• Task requirements
Could you restate the data below word for word, without its pictures?

*** Opening of Information provided ***

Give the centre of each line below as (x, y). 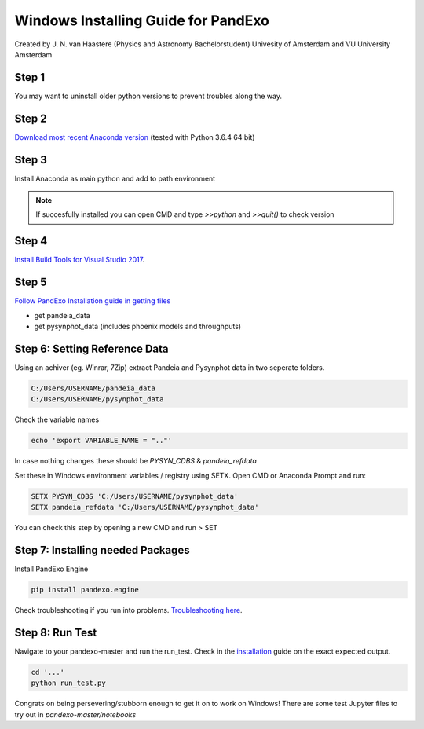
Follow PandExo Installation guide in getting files (93, 301)
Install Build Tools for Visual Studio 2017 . (80, 260)
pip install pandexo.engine (85, 590)
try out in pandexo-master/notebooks (75, 714)
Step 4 (31, 241)
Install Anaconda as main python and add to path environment (115, 178)
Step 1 (30, 77)
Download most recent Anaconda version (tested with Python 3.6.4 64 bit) (135, 137)

*** Close of Information provided ***

• Problem solution
Give the centre of each line below as (x, y). 
Follow PandExo Installation guide in getting files (93, 301)
Install Build Tools for Visual Studio 2017 . (80, 260)
pip install pandexo.engine (85, 590)
try out in pandexo-master/notebooks (75, 714)
Step 4 (31, 241)
Install Anaconda as main python and add to path environment (115, 178)
Step 1 (30, 77)
Download most recent Anaconda version (tested with Python 3.6.4 64 bit) (135, 137)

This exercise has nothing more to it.